(Stored data)
+--
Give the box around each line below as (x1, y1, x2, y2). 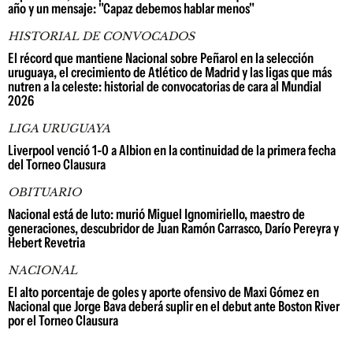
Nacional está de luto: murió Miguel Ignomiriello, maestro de (8, 206, 305, 223)
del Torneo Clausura (8, 156, 106, 173)
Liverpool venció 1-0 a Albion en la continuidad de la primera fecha (8, 142, 336, 159)
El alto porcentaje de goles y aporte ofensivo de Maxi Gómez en (8, 284, 319, 301)
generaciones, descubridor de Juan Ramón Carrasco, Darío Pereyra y (8, 220, 339, 237)
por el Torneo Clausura (8, 312, 118, 329)
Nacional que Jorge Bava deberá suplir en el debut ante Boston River (8, 298, 340, 315)
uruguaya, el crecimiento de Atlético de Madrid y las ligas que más (8, 64, 332, 81)
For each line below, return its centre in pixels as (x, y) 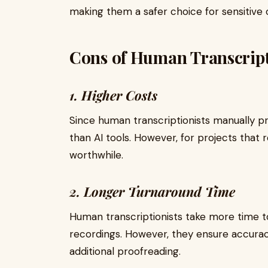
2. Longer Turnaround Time (152, 191)
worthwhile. (96, 155)
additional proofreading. (125, 251)
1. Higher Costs (113, 95)
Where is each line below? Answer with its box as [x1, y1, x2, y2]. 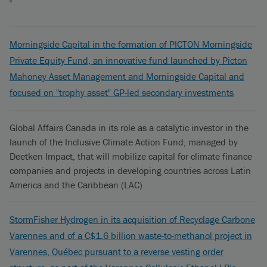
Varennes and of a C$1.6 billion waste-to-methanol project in [10, 229, 252, 241]
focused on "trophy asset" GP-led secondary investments [10, 86, 234, 98]
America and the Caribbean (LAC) [10, 179, 142, 191]
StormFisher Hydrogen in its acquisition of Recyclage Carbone [10, 213, 255, 225]
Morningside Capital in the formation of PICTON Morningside [10, 38, 252, 50]
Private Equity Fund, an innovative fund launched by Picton [10, 54, 247, 66]
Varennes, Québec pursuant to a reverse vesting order [10, 246, 223, 257]
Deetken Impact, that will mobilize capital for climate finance [10, 150, 252, 162]
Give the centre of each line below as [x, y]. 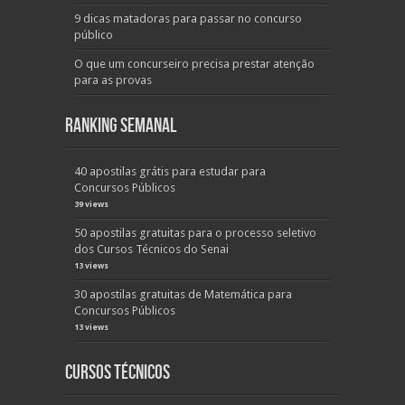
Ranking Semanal [121, 126]
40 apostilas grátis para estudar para [170, 171]
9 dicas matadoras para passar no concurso [188, 19]
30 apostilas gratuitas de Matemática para [183, 294]
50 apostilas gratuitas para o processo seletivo [195, 233]
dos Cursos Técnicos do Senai [151, 249]
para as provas [113, 80]
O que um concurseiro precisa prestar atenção [194, 64]
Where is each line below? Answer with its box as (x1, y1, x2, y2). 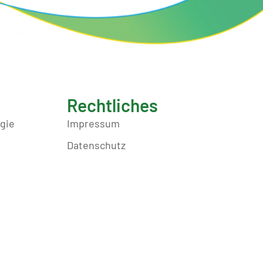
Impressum (66, 117, 120, 130)
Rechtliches (66, 95, 158, 116)
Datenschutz (66, 139, 126, 152)
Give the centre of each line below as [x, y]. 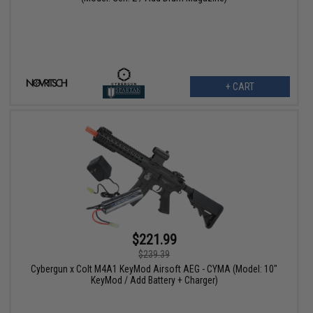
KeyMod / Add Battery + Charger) [154, 281]
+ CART [240, 86]
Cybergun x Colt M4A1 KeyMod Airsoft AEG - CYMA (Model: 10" [154, 269]
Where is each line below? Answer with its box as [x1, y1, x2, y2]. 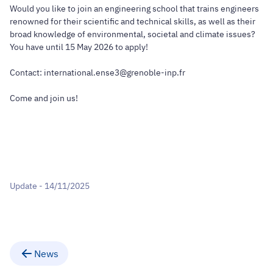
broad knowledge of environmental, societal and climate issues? [10, 28, 255, 40]
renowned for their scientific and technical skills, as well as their [10, 15, 255, 27]
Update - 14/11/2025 [10, 180, 90, 192]
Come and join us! [10, 92, 78, 104]
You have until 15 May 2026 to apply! [10, 41, 148, 52]
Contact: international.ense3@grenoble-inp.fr [10, 66, 185, 78]
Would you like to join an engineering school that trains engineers [10, 2, 259, 14]
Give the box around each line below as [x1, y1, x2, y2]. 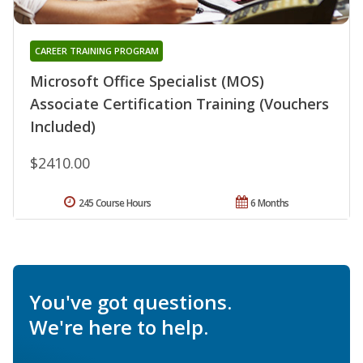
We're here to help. [29, 313, 208, 340]
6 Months [250, 195, 289, 210]
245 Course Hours [78, 195, 152, 210]
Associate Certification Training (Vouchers [30, 93, 329, 113]
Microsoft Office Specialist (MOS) [30, 70, 264, 91]
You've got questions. [29, 288, 232, 315]
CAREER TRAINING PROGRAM [34, 44, 159, 57]
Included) [30, 116, 96, 136]
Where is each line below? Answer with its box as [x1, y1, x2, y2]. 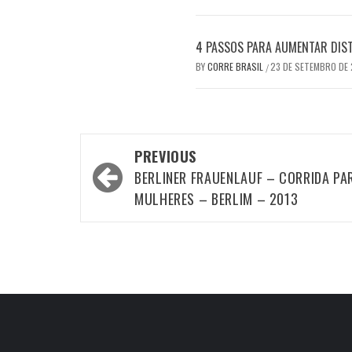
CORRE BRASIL [207, 60, 266, 74]
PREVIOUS [134, 146, 197, 167]
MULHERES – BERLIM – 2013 [134, 189, 299, 210]
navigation [88, 163, 178, 199]
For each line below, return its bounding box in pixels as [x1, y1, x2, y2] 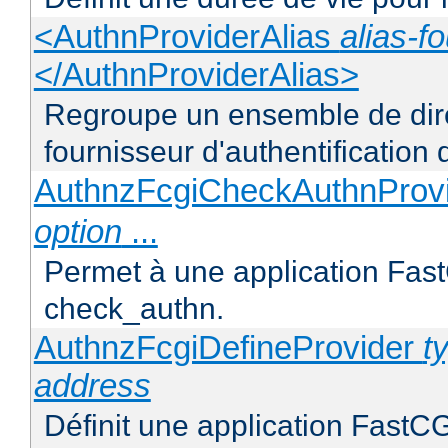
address [33, 367, 151, 405]
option [33, 213, 122, 251]
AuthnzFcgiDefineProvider [33, 329, 423, 367]
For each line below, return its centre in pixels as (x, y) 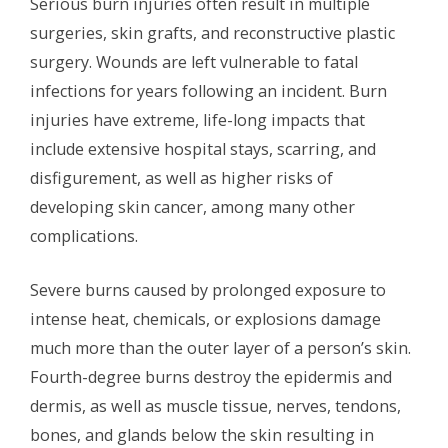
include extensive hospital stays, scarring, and (203, 148)
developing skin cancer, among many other (192, 206)
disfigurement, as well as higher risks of (181, 177)
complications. (84, 235)
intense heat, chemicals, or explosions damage (205, 318)
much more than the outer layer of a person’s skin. (220, 347)
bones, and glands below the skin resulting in (202, 434)
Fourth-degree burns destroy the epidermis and (211, 376)
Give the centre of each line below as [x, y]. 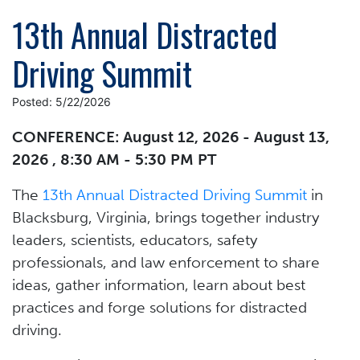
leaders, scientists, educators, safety [135, 239]
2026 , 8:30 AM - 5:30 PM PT [114, 159]
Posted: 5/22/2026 [61, 101]
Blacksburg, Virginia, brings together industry [166, 217]
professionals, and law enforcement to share [166, 262]
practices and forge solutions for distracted [160, 307]
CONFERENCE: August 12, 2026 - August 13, [171, 137]
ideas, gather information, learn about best [159, 284]
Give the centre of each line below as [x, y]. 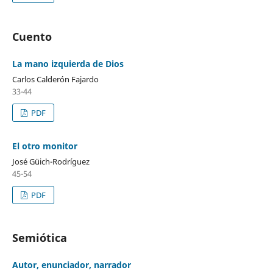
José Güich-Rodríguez [51, 161]
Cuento [32, 36]
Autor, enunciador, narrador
+--
Set down, from the entries above, exactly the lines from the one with "del Torneo Clausura (8, 156, 106, 173)" up to and including the one with "por el Torneo Clausura (8, 312, 118, 329)", and no other lines.

▶ [Solution for this task]:
del Torneo Clausura (8, 156, 106, 173)
Liverpool venció 1-0 a Albion en la continuidad de la primera fecha (8, 142, 336, 159)
El alto porcentaje de goles y aporte ofensivo de Maxi Gómez en (8, 284, 319, 301)
generaciones, descubridor de Juan Ramón Carrasco, Darío Pereyra y (8, 220, 339, 237)
por el Torneo Clausura (8, 312, 118, 329)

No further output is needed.